The purpose of n_steps is to simulate how much time to run (100) and to divide it into timesteps. Simply writing

timestep 0.001
run 100000

indicates the number of timesteps to run, but not actually the amount of time.

JC: Not quite, both pieces of code will do the same thing - run a simulation with timestep = 0.001 for 100000 steps. The advantage of using variables is that if we change the value of the timestep, the number of steps to run changes automatically to ensure the simulation is the same length. In the second case this would have to be changes manually.

Checking Equilibriation

The simulation reaches pressure equilibrium after approximately 0.2 seconds, and energy and temperature equilibrium after approximately 0.3 seconds.

The largest timestep to use that gives acceptable results is 0.0025. At timesteps above this, the values for energy, temperature and pressure begin to diverge (which may yield inaccurate values), whereas values for 0.001 and 0.0025 are very similar. Conversely, 0.015 is a particularly bad timestep to use because it does not equilibriate within the time specified.

JC: Good choice. Refer to the figures by number in the text.

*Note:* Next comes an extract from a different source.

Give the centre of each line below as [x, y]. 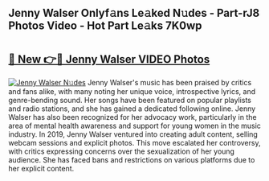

Running Simulations Under Specific Conditions

Examining the Input Script

fix aves all ave/time 100 1000 100000 v_dens v_temp v_press v_dens2 v_temp2 v_press2

fix ave/time, the command on this line of script, takes one or more input values every few timesteps and averages them over longer timescales. The general fix ave/time command takes the following form:

fix ID group-ID ave/time Nevery Nrepeat Nfreq value1 value2 ... keyword args ...

In this simulation:

• Nevery = 100, meaning that input values are sampled every 100 timesteps.
• Nrepeat = 1000, meaning that input values are used to calculate averages 1000 times over the course of the simulation.
• Nfreq = 100000, meaning that averages are calculated every 100000 timesteps.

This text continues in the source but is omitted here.